Reasonable minds can always differ on the substantive content of case law, but to say one is engaged in “mocking” when the opinion expressed fully details the data in support thereof is condescending

Coming from the person who is, without question, our most condescending commenter? That’s rich…

Dave from Canada says:

Sensational headline

I don’t see this as being a case of censorship in the way most people would think of censorship. Usually we think of censorship as being for an unjustifiable moral, political, or reputational reason. This is technically censorship because something wasn’t able to be used because of a 3rd party, but this appears to be a typical disagreement that the courts were set up to solve. The indie film-maker, who may not have even recouped their investment on the film, thinks they should be paid for their clip which they spent money to create. The doc maker thinks no, it’s clearly fair use.

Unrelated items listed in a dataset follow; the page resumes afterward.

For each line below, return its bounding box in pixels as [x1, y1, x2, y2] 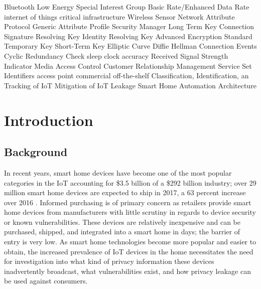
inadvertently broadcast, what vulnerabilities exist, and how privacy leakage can [4, 265, 251, 276]
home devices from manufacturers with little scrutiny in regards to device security [4, 207, 256, 217]
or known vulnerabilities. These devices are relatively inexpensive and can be [4, 216, 241, 227]
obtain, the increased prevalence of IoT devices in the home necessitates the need [4, 246, 253, 256]
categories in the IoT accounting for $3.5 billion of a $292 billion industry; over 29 [4, 177, 256, 188]
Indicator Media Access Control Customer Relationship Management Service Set [4, 60, 252, 71]
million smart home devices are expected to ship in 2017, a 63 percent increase [4, 187, 246, 198]
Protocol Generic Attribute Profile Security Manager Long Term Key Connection [4, 21, 254, 32]
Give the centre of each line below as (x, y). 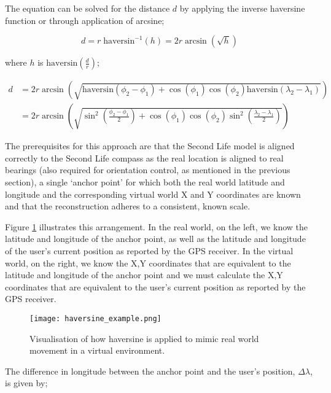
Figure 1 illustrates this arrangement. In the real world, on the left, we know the (156, 226)
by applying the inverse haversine (242, 8)
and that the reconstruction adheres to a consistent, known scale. (128, 206)
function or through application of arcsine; (85, 20)
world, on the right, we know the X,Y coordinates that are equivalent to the (148, 263)
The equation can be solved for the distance (88, 8)
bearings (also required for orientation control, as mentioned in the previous (148, 170)
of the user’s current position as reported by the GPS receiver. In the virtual (149, 251)
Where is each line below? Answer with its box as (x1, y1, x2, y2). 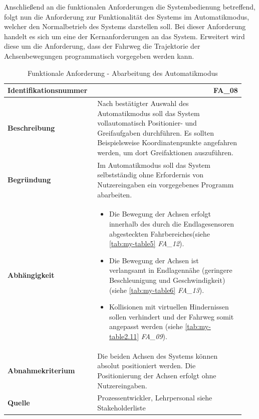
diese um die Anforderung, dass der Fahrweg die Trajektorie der (4, 41, 200, 51)
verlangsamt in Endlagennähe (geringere (109, 265, 232, 275)
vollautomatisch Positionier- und (97, 118, 197, 128)
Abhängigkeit (8, 270, 55, 280)
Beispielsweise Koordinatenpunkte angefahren (97, 137, 237, 148)
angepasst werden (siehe (109, 321, 183, 332)
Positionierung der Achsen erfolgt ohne (97, 370, 216, 380)
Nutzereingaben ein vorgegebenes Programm (97, 179, 234, 189)
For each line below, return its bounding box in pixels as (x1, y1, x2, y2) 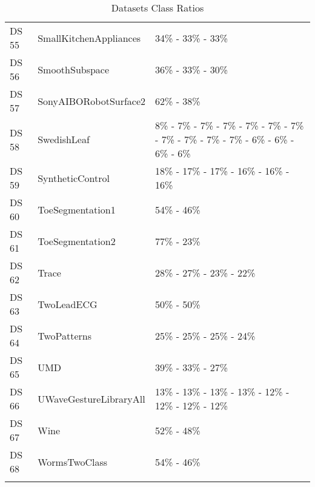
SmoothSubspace (38, 62, 110, 76)
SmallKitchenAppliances (38, 30, 141, 45)
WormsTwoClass (38, 454, 108, 469)
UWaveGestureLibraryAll (38, 391, 145, 406)
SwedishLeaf (38, 132, 90, 146)
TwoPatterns (38, 328, 91, 343)
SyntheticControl (38, 170, 110, 185)
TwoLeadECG (38, 297, 98, 311)
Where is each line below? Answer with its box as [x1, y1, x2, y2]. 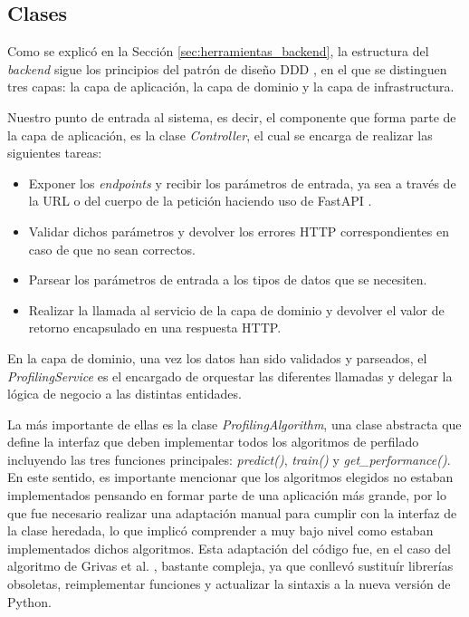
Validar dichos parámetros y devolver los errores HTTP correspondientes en [28, 221, 449, 240]
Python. [7, 592, 52, 611]
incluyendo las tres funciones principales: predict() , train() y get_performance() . [7, 449, 451, 468]
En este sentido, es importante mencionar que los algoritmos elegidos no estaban [7, 468, 454, 487]
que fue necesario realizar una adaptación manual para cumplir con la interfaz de [7, 503, 457, 522]
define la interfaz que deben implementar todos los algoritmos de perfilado [7, 432, 419, 451]
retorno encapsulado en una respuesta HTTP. [28, 318, 282, 337]
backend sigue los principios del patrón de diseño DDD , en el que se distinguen [7, 59, 447, 78]
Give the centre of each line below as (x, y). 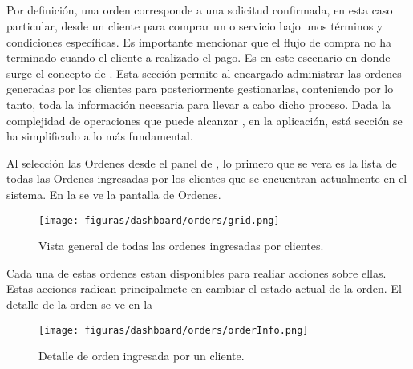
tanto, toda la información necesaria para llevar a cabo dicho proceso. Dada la (198, 104)
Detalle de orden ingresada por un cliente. (142, 356)
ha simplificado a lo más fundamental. (100, 136)
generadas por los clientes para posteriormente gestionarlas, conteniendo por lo (200, 89)
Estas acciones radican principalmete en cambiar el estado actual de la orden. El (204, 288)
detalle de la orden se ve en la (80, 304)
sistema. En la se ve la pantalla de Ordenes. (114, 194)
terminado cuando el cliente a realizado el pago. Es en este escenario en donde (198, 57)
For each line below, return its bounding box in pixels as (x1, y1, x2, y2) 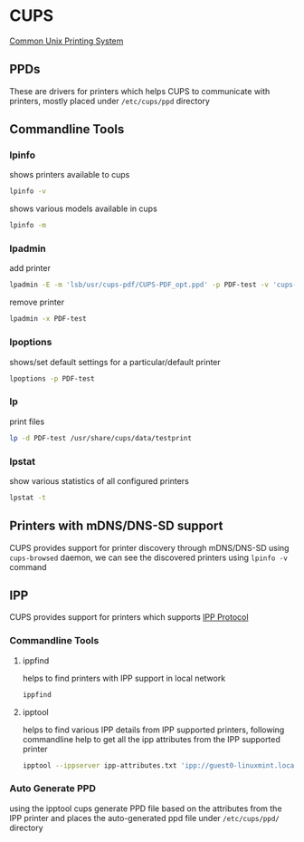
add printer (9, 263, 52, 274)
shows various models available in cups (9, 203, 158, 214)
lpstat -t (9, 493, 47, 502)
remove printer (9, 296, 65, 308)
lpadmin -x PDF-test (9, 315, 88, 324)
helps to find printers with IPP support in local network (22, 673, 226, 683)
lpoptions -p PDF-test (9, 373, 95, 383)
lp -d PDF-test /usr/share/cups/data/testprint (9, 433, 193, 442)
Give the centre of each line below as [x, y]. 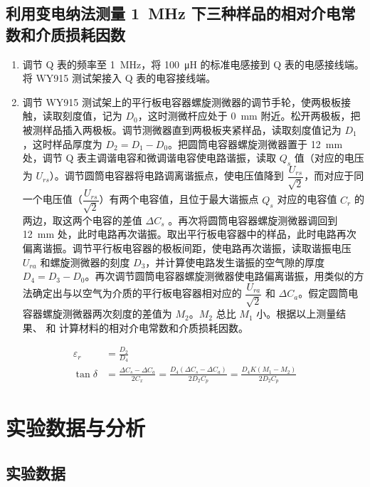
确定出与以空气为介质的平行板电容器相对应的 [137, 293]
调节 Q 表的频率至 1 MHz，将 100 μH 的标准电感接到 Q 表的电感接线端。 [193, 64]
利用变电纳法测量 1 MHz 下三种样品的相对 [158, 13]
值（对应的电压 [329, 158]
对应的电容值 [307, 199]
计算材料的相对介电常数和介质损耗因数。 [154, 327]
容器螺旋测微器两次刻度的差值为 [97, 314]
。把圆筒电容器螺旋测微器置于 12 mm [255, 143]
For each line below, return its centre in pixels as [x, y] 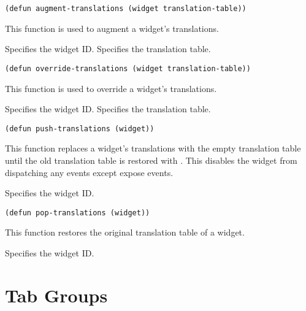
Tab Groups [56, 295]
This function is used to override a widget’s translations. [111, 88]
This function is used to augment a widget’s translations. [112, 28]
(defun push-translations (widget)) [80, 129]
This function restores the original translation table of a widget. [125, 232]
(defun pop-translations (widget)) [78, 213]
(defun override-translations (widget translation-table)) [128, 68]
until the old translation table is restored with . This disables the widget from [151, 160]
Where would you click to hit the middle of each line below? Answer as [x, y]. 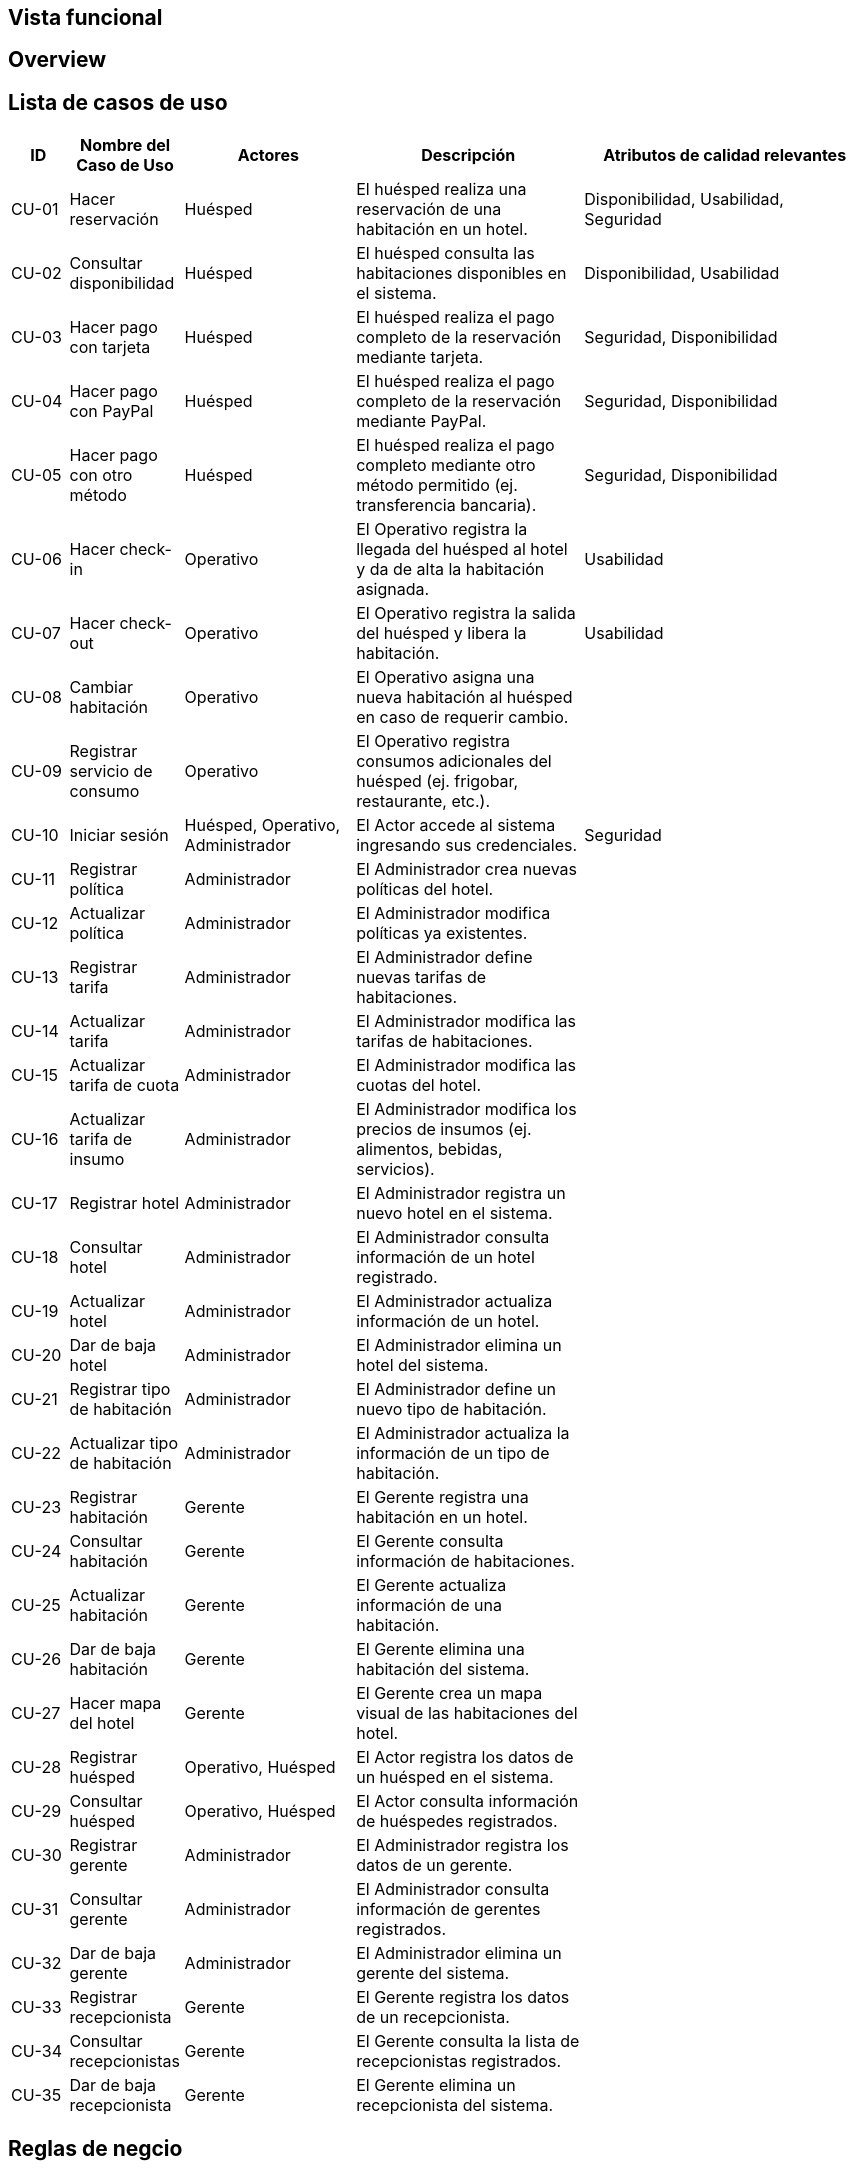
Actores [268, 155]
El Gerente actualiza [431, 1585]
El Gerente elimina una [440, 1649]
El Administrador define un [456, 1389]
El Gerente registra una [442, 1497]
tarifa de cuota [124, 1085]
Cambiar [101, 687]
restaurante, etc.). [423, 801]
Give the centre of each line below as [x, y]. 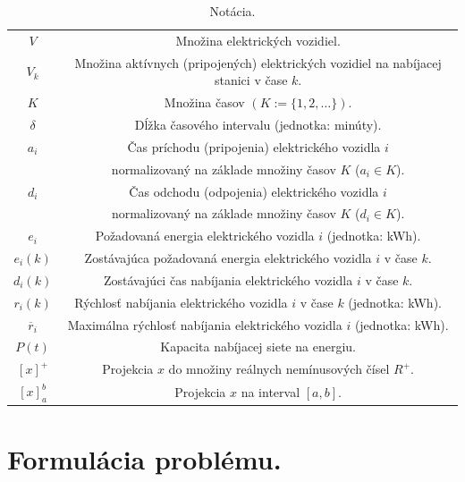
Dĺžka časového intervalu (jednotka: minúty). [258, 124]
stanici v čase [251, 80]
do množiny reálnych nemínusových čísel [279, 369]
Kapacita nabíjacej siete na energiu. [258, 347]
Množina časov [204, 102]
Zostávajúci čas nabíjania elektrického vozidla [228, 279]
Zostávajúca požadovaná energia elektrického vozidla [228, 258]
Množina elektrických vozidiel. [258, 40]
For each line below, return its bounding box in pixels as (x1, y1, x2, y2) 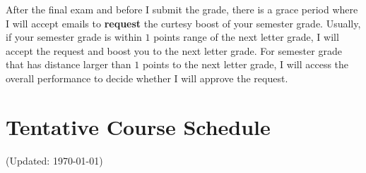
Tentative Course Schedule (6, 112, 271, 141)
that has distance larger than (6, 57, 131, 72)
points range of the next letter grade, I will (153, 30, 339, 44)
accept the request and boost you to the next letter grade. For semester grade (6, 43, 342, 58)
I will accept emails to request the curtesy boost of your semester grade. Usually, (6, 15, 361, 30)
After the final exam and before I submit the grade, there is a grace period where (6, 2, 358, 16)
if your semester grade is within (6, 30, 142, 44)
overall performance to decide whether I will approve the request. (6, 70, 288, 85)
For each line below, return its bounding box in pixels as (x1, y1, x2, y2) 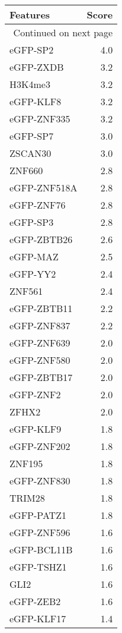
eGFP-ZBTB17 (9, 370, 73, 384)
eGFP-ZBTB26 (9, 232, 73, 246)
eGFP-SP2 (9, 43, 54, 56)
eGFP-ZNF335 (9, 112, 70, 125)
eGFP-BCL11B (9, 543, 73, 556)
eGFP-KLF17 (9, 612, 66, 625)
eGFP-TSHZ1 (9, 560, 67, 574)
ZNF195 (9, 456, 43, 470)
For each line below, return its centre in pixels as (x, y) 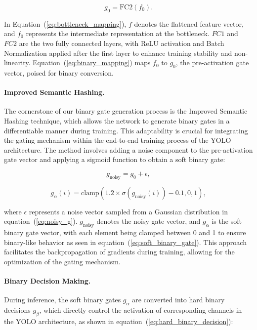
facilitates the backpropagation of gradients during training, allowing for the (119, 252)
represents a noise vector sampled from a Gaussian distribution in (128, 211)
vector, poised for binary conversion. (59, 72)
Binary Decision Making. (47, 281)
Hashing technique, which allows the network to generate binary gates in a (117, 120)
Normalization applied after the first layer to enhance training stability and (118, 53)
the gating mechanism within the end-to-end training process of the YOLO (118, 140)
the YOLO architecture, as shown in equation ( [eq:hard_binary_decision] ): (119, 321)
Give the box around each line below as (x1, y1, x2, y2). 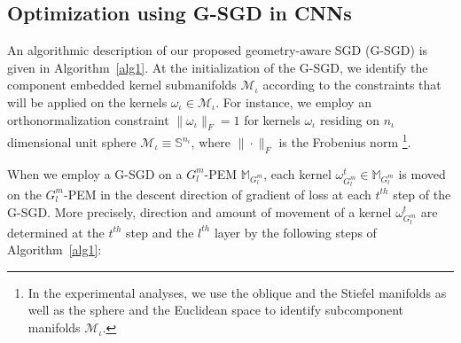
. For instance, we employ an (215, 92, 371, 111)
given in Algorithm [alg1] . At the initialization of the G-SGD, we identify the (7, 58, 428, 76)
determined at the (7, 222, 105, 241)
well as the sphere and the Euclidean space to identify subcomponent (27, 300, 404, 319)
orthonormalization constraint (7, 110, 169, 129)
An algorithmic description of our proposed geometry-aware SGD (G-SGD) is (7, 41, 428, 59)
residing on (320, 110, 380, 129)
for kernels (244, 110, 301, 129)

Given what the article says, I think it probably is fair use, but if the 2 sides can’t agree then the courts are there. I definitely don’t agree with AC #8 when he/she says, “It means that some asshat is willing to abuse the legal system to prevent someone from exercising their rights.” There is no abuse. This is what the legal system was set up to solve. If you want to find a solution, you need to look at making the legal system more affordable.

vivaelamor (profile) says:

Re: Sensational headline

“Usually we think of censorship as being for an unjustifiable moral, political, or reputational reason.”

So, restricting your critics isn’t an unjustifiably moral, political or reputational reason? Can you imagine a feminist having to ask a bunch of rap artists to use their works in a film criticising the portrayal of women in rap videos?